La fragilité sans fard
Que reste-t-il une fois, derrière les strass et les paillettes, quand les spots s’éteignent, les applaudissements terminés ?
Un artiste épuisé, qui se prend la tête entre les mains, les cheveux détrempés par la sueur, le rimmel qui coule des yeux creusant deux sillons noirâtres qui font hésiter entre transpiration et larmes ?
Qui verrions-nous sortir tard dans la nuit, du Colibri, un miteux cabaret de province ?
Une nana pimpante et guillerette ?
Une courtisane fatale ?
Une femme sans fard qui se fond dans le banal quotidien ?
Une ancienne alcoolique ? Une complexée des bourrelets ? Une paysanne montée à la grande ville ? Une mère célibataire ? Une envieuse râleuse ?
Ladycrackers vous entraîne dans les coulisses, à la rencontre de ces Girls.
La scène divisée en trois zones permet de suivre ces demoiselles dans leurs numéros, de les pister derrière le rideau rouge, d’assister à leurs échanges parfois acrimonieux dans la loge commune ou d’être une souris dans leurs pensées (représentées ici sous forme d’un confessionnal style Star Academy).
Cette vision démultipliée et quelque peu décalée des dessous du showbiz, est terriblement humaine, poignante sans pour autant tomber dans le facile pathos.
L’ensemble se rehausse d’un plaisant petit côté voyeur indiscret en diable.
Valérie Lemaître, Véronique Liévin, Elisabeth Mouzon, Angèle Micaux et Tracee Westmoreland se mettent en quatre pour nous faire vivre ces cinq femmes, les comédiennes dansent et les danseuses jouent la comédie dans un Ladycrackers plein de charme et de fougue.
Cette écriture collective, dont Julie Bougard signe la mise en scène et la chorégraphie, pourrait s’identifier à un kleenex.
Précieux, utile ou futile dérisoire, un lumineux et délicat nuage soyeux qui effleure presque tendrement la peau et tout en cachant sa fragile solidité de velours pourpre.
Ladycrackers ne se limite pas au classique théâtre, mais pioche allégrement dans la danse, la chanson et le music-hall.
Spectacle complet et complexe, fascinant et parfois déroutant, il séduit également par l’humour cynique des propos et des situations, le kitch drolatique ou encore le brio des exhibitions et numéros.

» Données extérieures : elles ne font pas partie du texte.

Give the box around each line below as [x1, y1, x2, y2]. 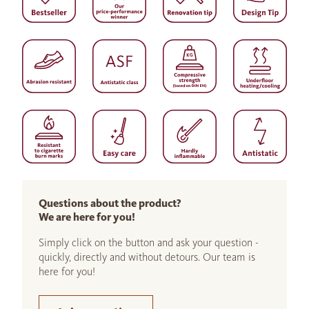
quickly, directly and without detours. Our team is [39, 250, 255, 264]
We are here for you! [39, 210, 135, 224]
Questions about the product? [39, 197, 181, 210]
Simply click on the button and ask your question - [39, 236, 259, 250]
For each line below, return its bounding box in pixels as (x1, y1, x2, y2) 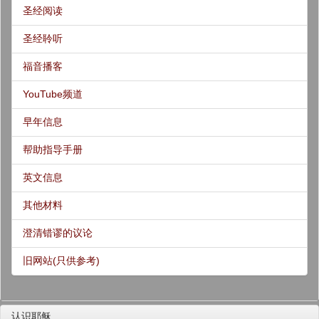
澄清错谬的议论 (23, 227, 93, 239)
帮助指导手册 (23, 144, 83, 155)
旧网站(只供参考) (23, 255, 100, 266)
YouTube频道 (23, 88, 83, 100)
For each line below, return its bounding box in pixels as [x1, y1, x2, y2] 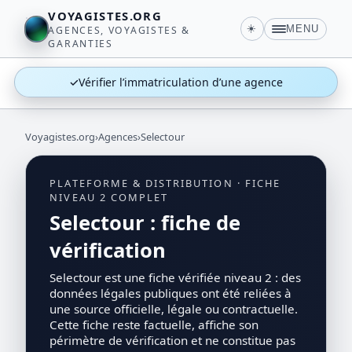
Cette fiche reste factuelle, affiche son [49, 316, 259, 332]
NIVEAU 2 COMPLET [49, 189, 169, 204]
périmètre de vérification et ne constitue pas [49, 332, 296, 348]
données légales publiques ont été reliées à [49, 284, 292, 301]
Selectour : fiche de [49, 209, 241, 237]
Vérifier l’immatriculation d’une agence [79, 75, 283, 90]
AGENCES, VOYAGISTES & [48, 23, 191, 37]
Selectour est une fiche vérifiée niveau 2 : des [49, 269, 302, 285]
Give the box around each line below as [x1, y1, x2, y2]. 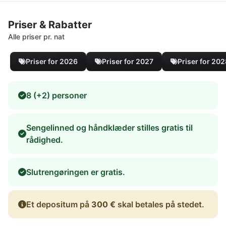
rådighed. [26, 134, 63, 145]
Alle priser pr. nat [8, 32, 65, 41]
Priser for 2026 [26, 56, 78, 66]
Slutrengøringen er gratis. [26, 166, 125, 177]
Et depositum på [26, 199, 91, 209]
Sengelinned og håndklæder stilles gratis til [26, 122, 193, 133]
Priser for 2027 [102, 56, 153, 66]
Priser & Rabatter [8, 18, 92, 31]
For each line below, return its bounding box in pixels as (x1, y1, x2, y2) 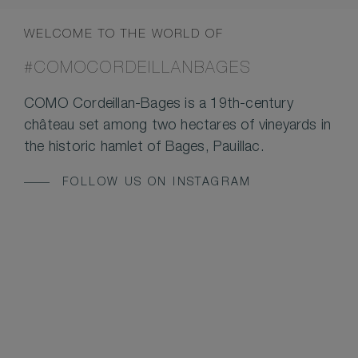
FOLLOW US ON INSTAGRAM (62, 177, 252, 189)
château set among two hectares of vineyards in (24, 119, 332, 134)
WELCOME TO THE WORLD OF (24, 29, 224, 42)
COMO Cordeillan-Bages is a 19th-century (24, 97, 293, 113)
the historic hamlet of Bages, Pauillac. (24, 141, 265, 156)
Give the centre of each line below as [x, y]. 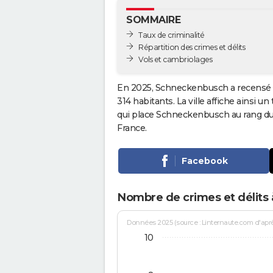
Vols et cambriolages [175, 59]
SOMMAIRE [153, 20]
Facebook [204, 161]
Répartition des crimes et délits [192, 47]
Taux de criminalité [172, 35]
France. [132, 128]
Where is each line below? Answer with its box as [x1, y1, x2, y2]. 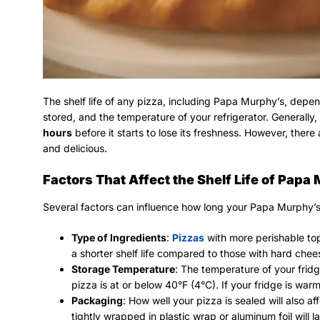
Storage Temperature [71, 263, 175, 276]
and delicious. [43, 142, 107, 155]
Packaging [71, 294, 123, 307]
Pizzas [172, 231, 204, 244]
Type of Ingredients [71, 231, 166, 244]
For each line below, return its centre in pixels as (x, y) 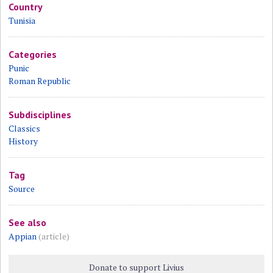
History (23, 141)
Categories (33, 54)
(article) (54, 236)
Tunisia (22, 20)
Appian (23, 236)
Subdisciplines (40, 115)
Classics (25, 128)
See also (28, 222)
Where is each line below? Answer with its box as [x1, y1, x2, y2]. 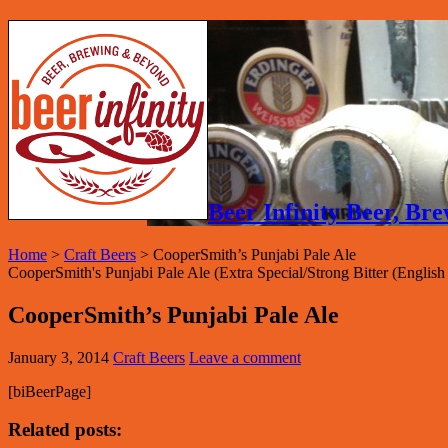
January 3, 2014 [8, 348, 109, 366]
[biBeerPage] [8, 382, 91, 400]
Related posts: [8, 419, 122, 441]
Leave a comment [189, 348, 301, 366]
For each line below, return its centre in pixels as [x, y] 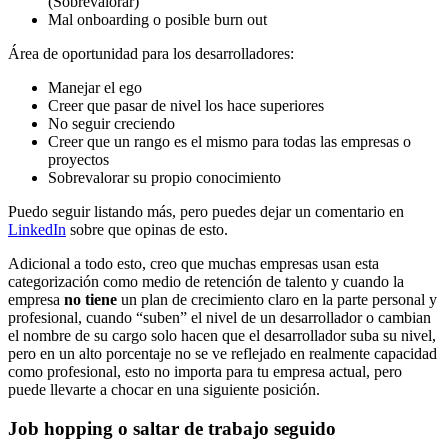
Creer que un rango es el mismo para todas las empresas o [229, 142]
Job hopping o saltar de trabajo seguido [172, 429]
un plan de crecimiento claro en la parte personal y [277, 300]
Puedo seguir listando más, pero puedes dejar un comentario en [206, 212]
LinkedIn [37, 230]
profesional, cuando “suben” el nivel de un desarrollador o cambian [219, 318]
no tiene [90, 300]
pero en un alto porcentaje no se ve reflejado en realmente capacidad [222, 354]
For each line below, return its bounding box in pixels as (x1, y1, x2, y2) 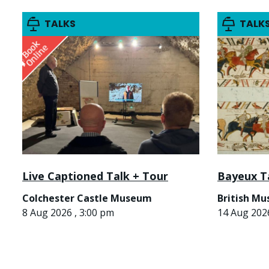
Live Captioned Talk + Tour (22, 168, 168, 183)
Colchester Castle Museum (22, 191, 152, 205)
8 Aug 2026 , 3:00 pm (22, 205, 114, 219)

Cette diversité et cette complexité qui en font tout le charme et la fraîcheur paradoxalement le fragilisent.
Le rire alterne avec l’émotion, la musique disco précède les mots chuchotés, le tutu s’enfile sous une robe de chambre rapiécée, dans un tempo qui va du très lent slow au rock le plus endiablé.
Tout comme un grand écart est parfois malaisé, Ladycrackers tente de faire se rejoindre deux réalités tellement opposées dans leur réalisme que les deux heures de spectacle, variées dans leur forme et dans leur propos, passent à la vitesse de l’éclair même si certaines performances dansées paraissent à certains moments un peu longuettes.